Auf aramäisch heißen sie die »drei Wochen der Bestrafung«. Das ist ganz
deutlich. Es ist eine allgemeine Trauerzeit, strenger als die während der
Omertage. Dann zieht man keine neuen Kleider zum ersten Mal an. Denn das
wirkt belebend und weckt ein freudiges Gefühl. Außerdem müsste dann ein
Segensspruch, eine Danksagung an Gott gesagt werden: »Gelobt seist du,
Ewiger, unser Gott, König der Welt, der du uns hast Leben und Erhaltung
gegeben und uns hast diese Zeit erreichen lassen.« Das würde sich doch etwas
merkwürdig ausnehmen. Wer könnte sich schon zu einer Zeit der nationalen
Sorge freuen?
Aus dem gleichen Grund isst man während dieser »drei Wochen« auch kein
Frühobst. Jede persönliche Freude tritt vor der nationalen Trauer zurück.

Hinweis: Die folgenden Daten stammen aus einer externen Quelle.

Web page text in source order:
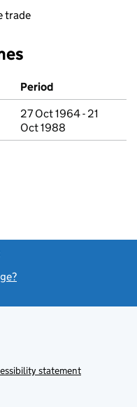
trade
Period
27 Oct 1964 - 21
Oct 1988
statement
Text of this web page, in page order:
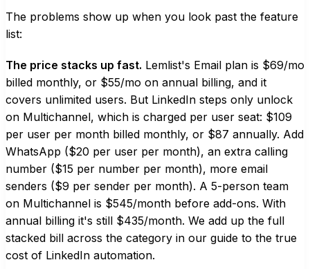
The problems show up when you look past the feature
list:
The price stacks up fast. Lemlist's Email plan is $69/mo
billed monthly, or $55/mo on annual billing, and it
covers unlimited users. But LinkedIn steps only unlock
on Multichannel, which is charged per user seat: $109
per user per month billed monthly, or $87 annually. Add
WhatsApp ($20 per user per month), an extra calling
number ($15 per number per month), more email
senders ($9 per sender per month). A 5-person team
on Multichannel is $545/month before add-ons. With
annual billing it's still $435/month. We add up the full
stacked bill across the category in our guide to the true
cost of LinkedIn automation.

Man verzichtet auf jede Feier. Es finden keine Hochzeiten statt. Man macht
weder selbst Musik, noch spielt man sie. Auch die äußere Erscheinung wird
nicht gepflegt. Man lässt das Haar wachsen, der Bart wird nicht entfernt.
Bei einigen sogar drei Wochen lang. Hier sind die Bräuche unterschiedlich.
Der Beginn des Monats Aw
Zu Beginn des Monats Aw vertieft
sich die Trauer. Das beeinflusst sogar die Mahlzeiten. Während der neun Tage
kommen weder Fleisch noch Fleischgerichte auf den Tisch.
Auch keine Speisen, die tierisches Fett enthalten. Man isst nur die
sogenannten milchigen Speisen. Natürlich trinkt man auch keinen Wein. Denn
Wein und Fleisch gelten als typische Bestandteile festlicher Mahlzeiten.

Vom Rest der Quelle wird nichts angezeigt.